Sunday, March 13, 2005

The Word For the Week

John 11:1-45

We dodged a bullet yesterday, albeit a minor one. It was supposed to snow 1-2", perhaps more. We were worried our new buds would freeze.

But at the last minute, the storm veered off. We had a snow shower, some sprinkles. By late afternoon, patches of blue were breaking through the top of the sky. Today was mild; we spent an hour pruning a tree and clearing leaves from last year's bulbs, which did indeed survive the winter.

Spring puts us in mind of the resurrection; there's a reason Easter is celebrated early in the year. It's good to be reminded that after death, there comes new life, especially after a hard season.

We're not out of the woods yet, of course. Even in South Central Pennsylvania, the middle of March is a contested month. One stray blast from Canada and we could be back in the deep freeze.

Which in turn puts us in mind of the story of Lazarus, who dodges a bullet of his own, sort of. He falls ill and dies while Martha and Mary await the arrival of Jesus. By the time he gets there, Lazarus has been gone four days. He's literally started to stink up the joint. Nevertheless, at his sisters' imploring, Jesus calls him out of his tomb and into the world of the living—only for the reader to hear in the very next chapter that the authorities are plotting his murder.

The contest continues. Eventually, Lazarus dies again.

So his rising isn't a resurrection. That term is reserved for Christ's triumph and his transformation into a new way of being after Easter. But it's obvious that John thought something had happened. Jesus displays a command of death and life that goes far beyond the powers of a mere healer.

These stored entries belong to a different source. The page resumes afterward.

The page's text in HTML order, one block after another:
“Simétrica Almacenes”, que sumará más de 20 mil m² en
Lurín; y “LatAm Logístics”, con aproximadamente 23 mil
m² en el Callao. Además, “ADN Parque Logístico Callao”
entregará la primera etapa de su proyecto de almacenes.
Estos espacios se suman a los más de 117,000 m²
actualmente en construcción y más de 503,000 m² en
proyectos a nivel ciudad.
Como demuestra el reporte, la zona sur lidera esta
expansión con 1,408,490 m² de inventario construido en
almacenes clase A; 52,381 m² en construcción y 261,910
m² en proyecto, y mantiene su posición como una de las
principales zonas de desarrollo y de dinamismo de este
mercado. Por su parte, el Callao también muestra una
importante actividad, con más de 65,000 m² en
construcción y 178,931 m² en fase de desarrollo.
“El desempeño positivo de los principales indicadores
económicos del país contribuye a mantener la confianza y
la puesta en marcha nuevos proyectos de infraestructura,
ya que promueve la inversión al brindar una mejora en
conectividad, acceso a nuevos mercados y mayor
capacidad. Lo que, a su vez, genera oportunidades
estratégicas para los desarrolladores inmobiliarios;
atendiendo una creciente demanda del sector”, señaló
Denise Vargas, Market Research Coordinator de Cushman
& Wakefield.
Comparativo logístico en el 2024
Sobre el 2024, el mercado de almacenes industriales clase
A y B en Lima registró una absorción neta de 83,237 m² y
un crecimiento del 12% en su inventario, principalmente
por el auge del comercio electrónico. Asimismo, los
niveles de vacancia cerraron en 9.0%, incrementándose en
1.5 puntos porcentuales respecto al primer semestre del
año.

I've been fumbling for this story in this bloody week bookended by bombings in Iraq and assaults on judges and their families at home. I did some Googling before writing today: there were 119,000 news stories this week about someone being killed. 63,700 stories mentioned someone dying; 14,100 mentioned a burial.

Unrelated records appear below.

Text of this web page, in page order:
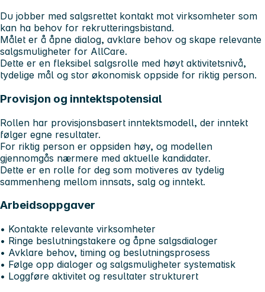
Du jobber med salgsrettet kontakt mot virksomheter som
kan ha behov for rekrutteringsbistand.
Målet er å åpne dialog, avklare behov og skape relevante
salgsmuligheter for AllCare.
Dette er en fleksibel salgsrolle med høyt aktivitetsnivå,
tydelige mål og stor økonomisk oppside for riktig person.
Provisjon og inntektspotensial
Rollen har provisjonsbasert inntektsmodell, der inntekt
følger egne resultater.
For riktig person er oppsiden høy, og modellen
gjennomgås nærmere med aktuelle kandidater.
Dette er en rolle for deg som motiveres av tydelig
sammenheng mellom innsats, salg og inntekt.
Arbeidsoppgaver
• Kontakte relevante virksomheter
• Ringe beslutningstakere og åpne salgsdialoger
• Avklare behov, timing og beslutningsprosess
• Følge opp dialoger og salgsmuligheter systematisk
• Loggføre aktivitet og resultater strukturert

But to invert Stalin, "a million deaths is a statistic; one death is a tragedy." What's gotten under my skin this week, as we've awaited proper Easter weather, has been one death in particular.

He was a young man, a little out of college. We'd heard of, but only met, him once, a couple of weeks ago at the going-away party of one my wife's staff. He was her ex-boyfriend, someone she'd known all her life and dated off and on since she was 15.

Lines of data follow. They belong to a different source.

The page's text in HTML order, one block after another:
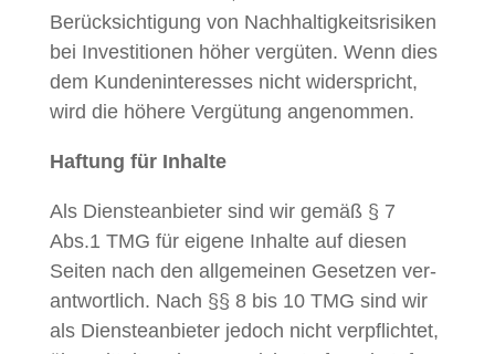
Berück­sich­ti­gung von Nach­haltigkeit­srisiken
bei Investi­tio­nen höher vergüten. Wenn dies
dem Kun­den­in­ter­ess­es nicht wider­spricht,
wird die höhere Vergü­tung angenommen.
Haf­tung für Inhalte
Als Dien­stean­bi­eter sind wir gemäß § 7
Abs.1 TMG für eigene Inhalte auf diesen
Seit­en nach den all­ge­meinen Geset­zen ver­
ant­wortlich. Nach §§ 8 bis 10 TMG sind wir
als Dien­stean­bi­eter jedoch nicht verpflichtet,

A week after she moved to Baltimore, he overdosed on drugs at his mother's home and died on a Sunday morning.

It's strange to drink with a person one night, then hear a week later that he's dead, senselessly. It got to me for other reasons, too: the girlfriend he left behind is young and pretty and full of life and I have to admit I'm a bit protective of her. It saddens me to think about the pain she's had in the past week.

Which in a way puts us back where we began. All week, without knowing it, I have been running through this story in the back of my head, saying—asking, really, begging—Lord, if you had been here, my brother would not have died. Wondering, were you disturbed? Were you greatly moved? Are you the resurrection and the life?

Because I believe, Lord, I believe. But in a contested month in a contested life, I can't help keeping one eye on the clouds and one hand free to pull my jacket tight as an icy breeze blows across my shoulders and down my collar, wondering how long it's going to take you to show up this time.